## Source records
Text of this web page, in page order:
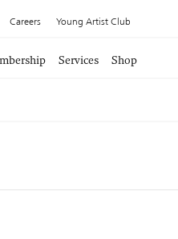
Careers Young Artist Club
Services Shop
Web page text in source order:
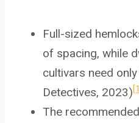
Full-sized
of spacing, while
cultivars need
Detectives, 2023)
The
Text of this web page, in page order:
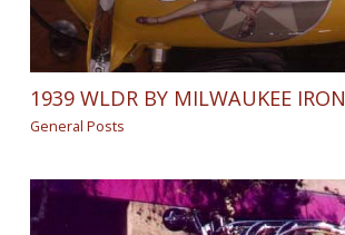
1939 WLDR BY MILWAUKEE IRON
General Posts
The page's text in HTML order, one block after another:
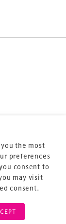
the most
preferences
consent to
may visit
consent.
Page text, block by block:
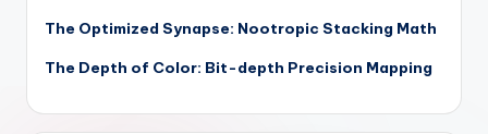
The Optimized Synapse: Nootropic Stacking Math
The Depth of Color: Bit-depth Precision Mapping
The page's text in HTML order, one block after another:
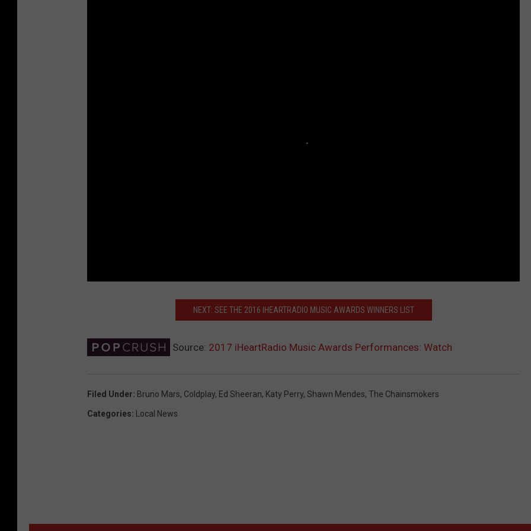
NEXT: SEE THE 2016 IHEARTRADIO MUSIC AWARDS WINNERS LIST
Source: 2017 iHeartRadio Music Awards Performances: Watch
Filed Under: Bruno Mars, Coldplay, Ed Sheeran, Katy Perry, Shawn Mendes, The Chainsmokers
Categories: Local News
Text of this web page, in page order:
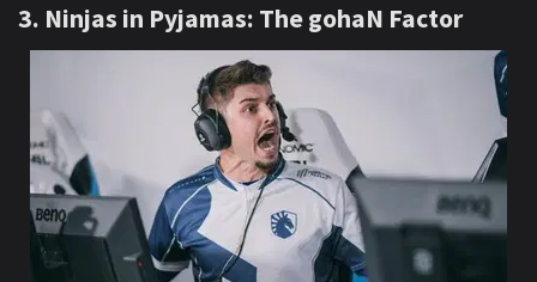
3. Ninjas in Pyjamas: The gohaN Factor
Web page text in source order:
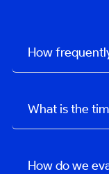
How
What is the
How do we
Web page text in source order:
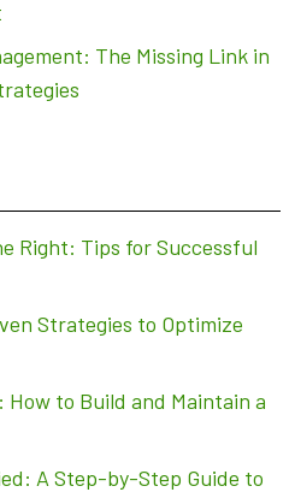
The Missing Link in
Right: Tips for Successful
Strategies to Optimize
to Build and Maintain a
A Step-by-Step Guide to
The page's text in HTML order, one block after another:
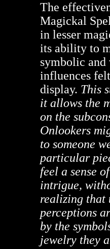
The
Magickal
in lesser
its ability to
symbolic and
influences
display. This
it allows the
on the
Onlookers
to someone
particular
feel a sense
intrigue,
realizing that
perceptions
by the
jewelry they
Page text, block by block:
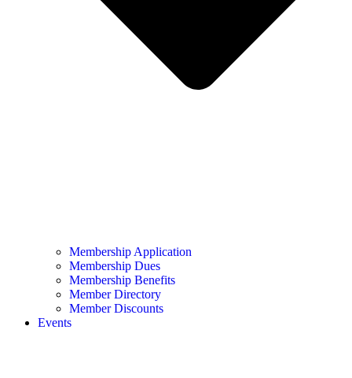
Membership Application
Membership Dues
Membership Benefits
Member Directory
Member Discounts
Events
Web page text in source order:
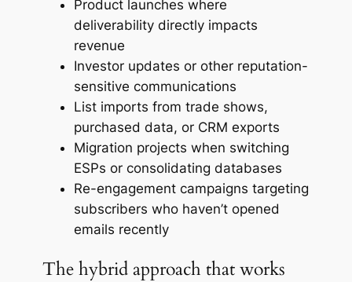
Product launches where
deliverability directly impacts
revenue
Investor updates or other reputation-
sensitive communications
List imports from trade shows,
purchased data, or CRM exports
Migration projects when switching
ESPs or consolidating databases
Re-engagement campaigns targeting
subscribers who haven’t opened
emails recently
The hybrid approach that works
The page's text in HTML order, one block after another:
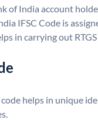
of India account
IFSC Code is
in carrying out
code helps in unique
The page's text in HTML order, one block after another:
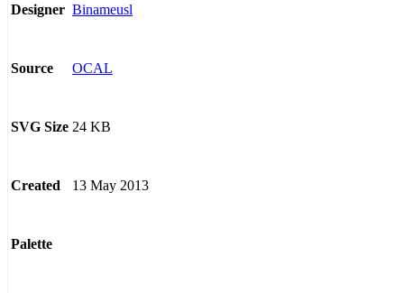
Designer Binameusl
Source OCAL
SVG Size 24 KB
Created 13 May 2013
Palette
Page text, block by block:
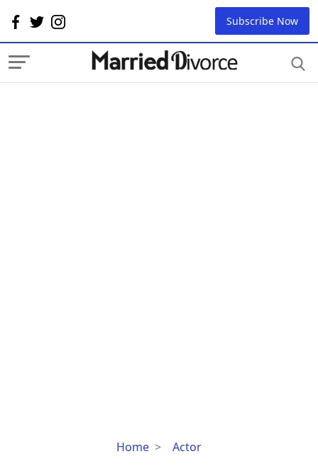
Subscribe Now
Home Actor
Jay
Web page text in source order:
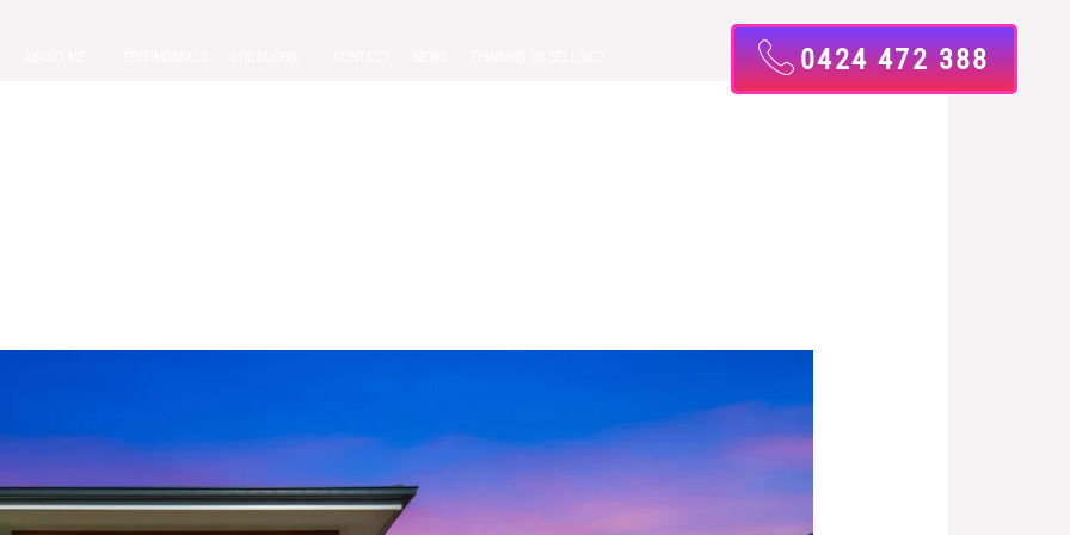
0424 472 388

## What needs to be done
Without altering a word, return all of the records above and leave out their pictures.

## Response to this task
Text of this web page, in page order:
Careers Young Artist Club
Services Shop
Web page text in source order:
Full-sized
of spacing, while
cultivars need
Detectives, 2023)
The
Text of this web page, in page order:
1939 WLDR BY MILWAUKEE IRON
General Posts
The page's text in HTML order, one block after another:
the most
preferences
consent to
may visit
consent.
Page text, block by block:
The Optimized Synapse: Nootropic Stacking Math
The Depth of Color: Bit-depth Precision Mapping
The page's text in HTML order, one block after another:
NEXT: SEE THE 2016 IHEARTRADIO MUSIC AWARDS WINNERS LIST
Source: 2017 iHeartRadio Music Awards Performances: Watch
Filed Under: Bruno Mars, Coldplay, Ed Sheeran, Katy Perry, Shawn Mendes, The Chainsmokers
Categories: Local News
Text of this web page, in page order:
3. Ninjas in Pyjamas: The gohaN Factor
Web page text in source order:
How
What is the
How do we
Web page text in source order:
The Missing Link in
Right: Tips for Successful
Strategies to Optimize
to Build and Maintain a
A Step-by-Step Guide to
The page's text in HTML order, one block after another:
The
Magickal
in lesser
its ability to
symbolic and
influences
display. This
it allows the
on the
Onlookers
to someone
particular
feel a sense
intrigue,
realizing that
perceptions
by the
jewelry they
Page text, block by block:
Membership Application
Membership Dues
Membership Benefits
Member Directory
Member Discounts
Events
Web page text in source order:
Product launches where
deliverability directly impacts
revenue
Investor updates or other reputation-
sensitive communications
List imports from trade shows,
purchased data, or CRM exports
Migration projects when switching
ESPs or consolidating databases
Re-engagement campaigns targeting
subscribers who haven’t opened
emails recently
The hybrid approach that works
The page's text in HTML order, one block after another:
of India account
IFSC Code is
in carrying out
code helps in unique
The page's text in HTML order, one block after another:
Designer Binameusl
Source OCAL
SVG Size 24 KB
Created 13 May 2013
Palette
Page text, block by block:
Subscribe Now
Home Actor
Jay
Web page text in source order:
0424 472 388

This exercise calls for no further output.